[ACTIVITY] Return the entries verbatim and drop every picture.

[INPUT]
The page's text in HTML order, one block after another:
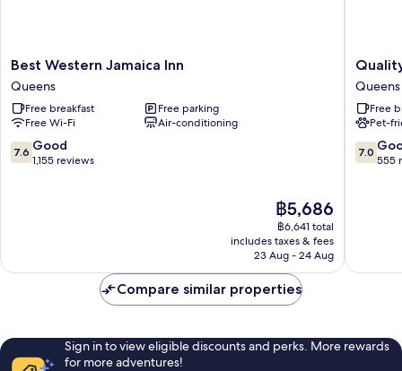
Best
Western
Jamaica
Inn
Queens
Best Western Jamaica Inn
Queens
Free breakfast
Free parking
Free Wi-Fi
Air-conditioning
7.6
out
7.6 Good
1,155 reviews
The
price
is
฿5,686
฿5,686
฿6,641 total
includes taxes & fees
23 Aug - 24 Aug
Quality
Inn
JFK
Airport
Blvd
Queens
Queens
Free
Pet-
7.0
out
7.0
555
Compare similar properties
Sign in to view eligible discounts and perks. More rewards
for more adventures!
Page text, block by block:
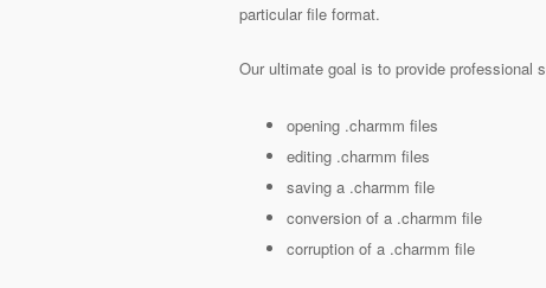
particular file format.
Our ultimate goal is to provide professional
opening .charmm files
editing .charmm files
saving a .charmm file
conversion of a .charmm file
corruption of a .charmm file
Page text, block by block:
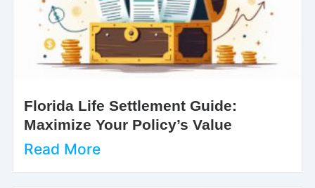
Florida Life Settlement Guide:
Maximize Your Policy’s Value
Read More
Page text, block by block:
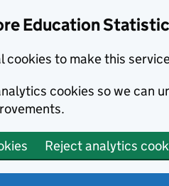
Education
cookies to make this
cookies so we can
Reject analytics
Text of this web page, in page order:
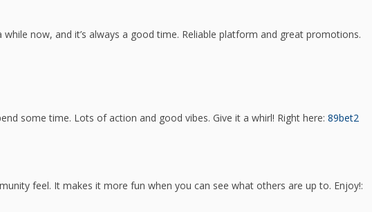
while now, and it’s always a good time. Reliable platform and great promotions.
some time. Lots of action and good vibes. Give it a whirl! Right here: 89bet2
feel. It makes it more fun when you can see what others are up to. Enjoy!:
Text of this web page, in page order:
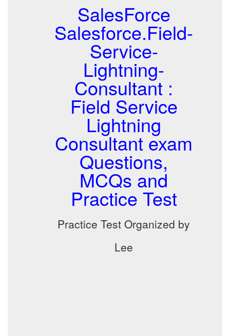
SalesForce
Salesforce.Field-
Service-
Lightning-
Consultant :
Field Service
Lightning
Consultant exam
Questions,
MCQs and
Practice Test
Practice Test Organized by
Lee
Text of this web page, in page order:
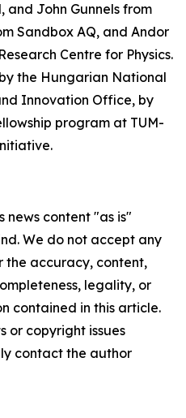
John Gunnels from
Sandbox AQ, and Andor
Centre for Physics.
the Hungarian National
Innovation Office, by
program at TUM-
news content "as is"
We do not accept any
the accuracy, content,
legality, or
contained in this article.
or copyright issues
contact the author
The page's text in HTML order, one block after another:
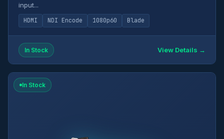
input...
HDMI
NDI Encode 1080p60 Blade
In Stock View Details →
In Stock
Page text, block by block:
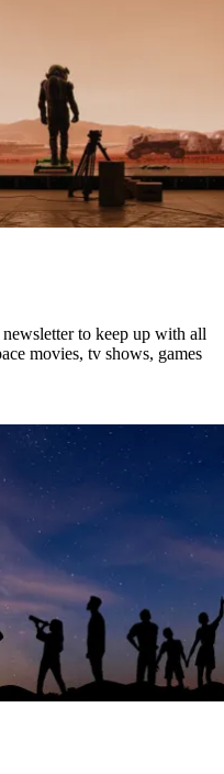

[EXERCISE SOLUTION]
The page's text in HTML order, one block after another:
Best
Western
Jamaica
Inn
Queens
Best Western Jamaica Inn
Queens
Free breakfast
Free parking
Free Wi-Fi
Air-conditioning
7.6
out
7.6 Good
1,155 reviews
The
price
is
฿5,686
฿5,686
฿6,641 total
includes taxes & fees
23 Aug - 24 Aug
Quality
Inn
JFK
Airport
Blvd
Queens
Queens
Free
Pet-
7.0
out
7.0
555
Compare similar properties
Sign in to view eligible discounts and perks. More rewards
for more adventures!
Page text, block by block:
particular file format.
Our ultimate goal is to provide professional
opening .charmm files
editing .charmm files
saving a .charmm file
conversion of a .charmm file
corruption of a .charmm file
Page text, block by block:
Florida Life Settlement Guide:
Maximize Your Policy’s Value
Read More
Page text, block by block:
Education
cookies to make this
cookies so we can
Reject analytics
Text of this web page, in page order:
while now, and it’s always a good time. Reliable platform and great promotions.
some time. Lots of action and good vibes. Give it a whirl! Right here: 89bet2
feel. It makes it more fun when you can see what others are up to. Enjoy!:
Text of this web page, in page order:
SalesForce
Salesforce.Field-
Service-
Lightning-
Consultant :
Field Service
Lightning
Consultant exam
Questions,
MCQs and
Practice Test
Practice Test Organized by
Lee
Text of this web page, in page order:
John Gunnels from
Sandbox AQ, and Andor
Centre for Physics.
the Hungarian National
Innovation Office, by
program at TUM-
news content "as is"
We do not accept any
the accuracy, content,
legality, or
contained in this article.
or copyright issues
contact the author
The page's text in HTML order, one block after another:
input...
HDMI
NDI Encode 1080p60 Blade
In Stock View Details →
In Stock
Page text, block by block:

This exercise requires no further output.